Le bouc émissaire des pompiers pyromanes
Lutter contre les paradis fiscaux pour éviter les crises, d’accord mais... pourquoi, au fait ?
Le G20 se réunira à Londres le 2 avril sur fond de crise financière. Au menu cette année, la lutte contre les paradis fiscaux. C’est très important de lutter contre les paradis fiscaux, pour éviter que ne se reproduisent les errements du capitalisme qui ont conduit à la crise systémique que nous vivons. Vilains les Monégasques ! Caca les Suisses ! Pas beaux les Naurustanais ! Si on est dedans, c’est à cause d’eux.
Et là, je demande : pourquoi ?
En quoi l’existence des paradis fiscaux est-elle responsable de l’effondrement de la finance mondiale ? Apparemment, personne ne se pose la question, alors je le fais.
Parce que si vous vous souvenez bien, toute l’histoire est partie de la crise des subprimes. Il s’agissait de prêts à taux croissants octroyés à des indigents pour qu’ils accèdent à la propriété foncière. Lorsque les clients n’ont plus pu payer, les créanciers ont saisi les biens mais, contrairement à ce qu’ils avaient anticipé, l’immobilier s’est effondré, et ils ont subi de lourdes pertes. Comme durant les années 90-2000, on avait procédé massivement à la titrisation des créances (c’est à dire que les banques vendues comme des placements à leurs pigeons de clients et à d’autres banques), cette perte ne s’est pas soldée par la faillite des seuls établissements de crédit hypothécaire, mais s’est propagée à tout le système financier. Les pertes subies par les banques les ont conduites à raréfier le crédit (ce qu’on appelle la crise de liquidité). Ce qui a entraîné que les hedge funds ont eu beaucoup moins d’argent pour spéculer sur, par exemple, les actions et les matières premières, qui se sont effondrées à leur tour. Et puis après quelques mois, l’onde de ruine s’est propagée à l’économie réelle, d’où chômage, récession, baisse des investissements, etc...

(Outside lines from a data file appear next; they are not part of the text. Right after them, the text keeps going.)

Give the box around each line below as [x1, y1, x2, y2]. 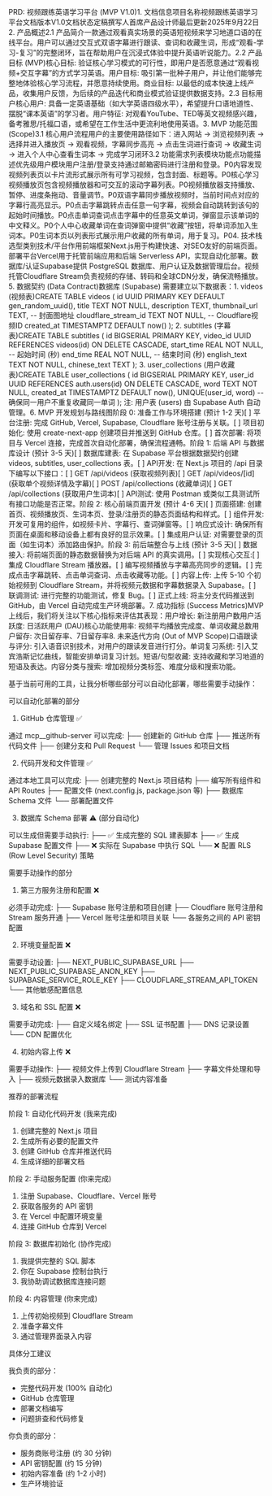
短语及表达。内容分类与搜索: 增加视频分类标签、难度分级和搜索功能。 [8, 662, 240, 671]
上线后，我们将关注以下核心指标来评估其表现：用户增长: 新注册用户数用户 [8, 611, 254, 620]
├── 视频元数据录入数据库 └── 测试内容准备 [17, 1074, 168, 1084]
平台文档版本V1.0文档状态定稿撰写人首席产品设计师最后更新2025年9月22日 [8, 17, 260, 27]
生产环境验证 [19, 1479, 63, 1488]
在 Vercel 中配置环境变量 [19, 1211, 103, 1221]
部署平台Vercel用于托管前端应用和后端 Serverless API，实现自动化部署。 [8, 251, 252, 260]
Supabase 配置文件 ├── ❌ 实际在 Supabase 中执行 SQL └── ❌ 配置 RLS [8, 841, 252, 850]

Quel est le rapport avec les paradis fiscaux ?
Il est ténu. Car à la vérité, tout ça s’est préparé au grand jour. Ça ne s’est pas déroulé sur un quelconque îlot des Bahamas ou une dictature caoutchoutière d’Asie du Sud-Est. Tout ça s’est déroulé aux USA, en Europe, au Japon, bref, dans le "monde qui compte", dans des "vrais pays" avec des autorités de contrôle, des législations pointilleuses, des comités d’éthique et des formulaires à remplir en quatre exemplaires avec tampon de la Préfecture. Ça s’est déroulé malgré les ratios comptables "Bâle II" et les lois Sarbanes-Oxley nés de la crise de 2000 - vous savez, celle qui "nous a bien servi de leçon" et que "plus jamais ça". Ça s’est déroulé dans les plus prestigieux établissements financiers du monde, et pas dans les banques mafioso-privées de Zoug et Locarno.

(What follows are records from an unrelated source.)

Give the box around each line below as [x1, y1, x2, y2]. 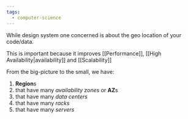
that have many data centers [15, 93, 88, 100]
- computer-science [12, 15, 62, 21]
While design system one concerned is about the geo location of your [6, 31, 182, 38]
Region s [15, 80, 37, 87]
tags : [6, 9, 20, 15]
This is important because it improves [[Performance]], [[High [6, 49, 162, 57]
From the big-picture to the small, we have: [6, 68, 115, 75]
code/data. [6, 38, 34, 45]
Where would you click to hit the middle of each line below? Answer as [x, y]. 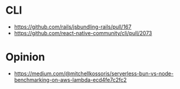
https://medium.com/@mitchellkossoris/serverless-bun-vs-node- [94, 73]
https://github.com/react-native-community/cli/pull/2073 [83, 33]
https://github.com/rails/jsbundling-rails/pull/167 [73, 27]
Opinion [25, 57]
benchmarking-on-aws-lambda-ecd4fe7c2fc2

Tiens, et puisqu’on y est, qu’est-ce qu’on leur reproche au juste, aux managers d’AIG ou de Citigroup ? Oh, les salauds de banquiers, ils ont essayé de gagner de l’argent en vendant des produits financiers ! Ben, oui, mais c’est quand même un peu leur boulot non ? Qui donc déplore qu’un paysan fasse des trous dans la terre pour y mettre des graines ? Est-ce que ce n’est pas un peu hypocrite de reprocher à un banquier de proposer des crédits à ses clients ? Est-ce que c’est pas un peu faux cul de lui reprocher de vendre des placements ? Est-ce que seulement ils ont fait quelque chose d’illégal, les vilains banquiers qui s’en mettent plein les poches avec leurs bonus ? Jusqu’ici, non. Ils ont respecté la loi, parce que de toute façon ils n’avaient pas le choix vu l’étroitesse avec laquelle les pouvoirs publics encadrent leur activité. Evidemment il y a le cas Madoff. Encore un qui, sans la crise, aurait pu continuer longtemps sa petite escroquerie. Encore un qui n’habitait pas au San Sombrero mais à New York, New York, USA, où ses comptes étaient certifiés chaque année et approuvés par les autorités dites compétentes.

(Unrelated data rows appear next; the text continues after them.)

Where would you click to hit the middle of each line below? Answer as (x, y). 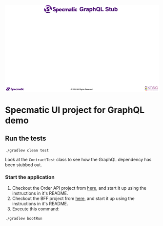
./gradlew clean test (27, 150)
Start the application (30, 177)
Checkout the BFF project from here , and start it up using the (73, 198)
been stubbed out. (24, 165)
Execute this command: (36, 209)
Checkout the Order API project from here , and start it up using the (79, 188)
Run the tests (26, 138)
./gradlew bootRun (24, 218)
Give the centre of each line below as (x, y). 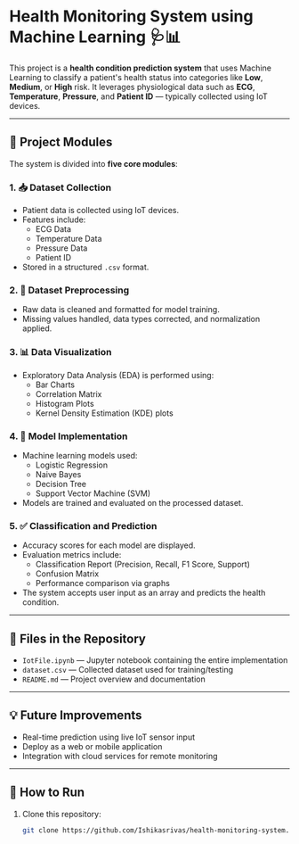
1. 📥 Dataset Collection (61, 187)
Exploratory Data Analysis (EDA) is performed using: (118, 375)
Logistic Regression (72, 465)
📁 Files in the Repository (78, 638)
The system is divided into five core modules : (93, 163)
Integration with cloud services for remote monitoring (120, 756)
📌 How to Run (47, 793)
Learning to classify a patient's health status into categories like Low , (136, 77)

Bref, on veut, comme à chaque fois, resserrer les contrôles comptables qui comme on l’a vu, ne servent à rien, mais il faut bien faire semblant de s’occuper du problème. La seule chose qu’on ne va pas faire, c’est s’attaquer aux vraies causes de la catastrophe. On ne va pas s’attaquer aux vrais responsables. On ne risque pas de poursuivre les gens qui, en 2001, ont décidé de sauver la croissance à tout prix, en "parachutant des liquidités" pour reprendre le mot de l’actuel président de la réserve fédérale Ben Bernanke. On ne va pas chagriner l’administration Bush qui a fait tourner la planche à billets pour se sauver d’un désastre électoral. On ne va pas demander des comptes à ceux qui, aux USA comme ailleurs, se sont faits les champions de l’accession à la propriété pour tous, y compris et surtout ceux qui n’en avaient pas les moyens. On ne risque pas non plus de chercher des poux dans la tête à ceux qui, à coup de matraquage publicitaire, ont fait rentrer dans la tête des ouvriers que si on n’est pas propriétaire à 30 ans, on a raté sa vie. Il y a peu de chances qu’on désigne à la vindicte populaire les politiciens opportunistes qui, il y a un an seulement, excitaient encore la foule contre la BCE qui ne baissait pas ses taux assez vite (vous vous souvenez, ils beuglaient "Trichet, des sous !" à chaque occasion). Et vous savez pourquoi le G20 ne va pas les inquiéter ces gens là ?
Parce que ces gens là, ils seront tous assis autour d’une table, à Londres, le 2 avril, à discuter entre gens du même monde des meilleurs moyens de juguler la crise.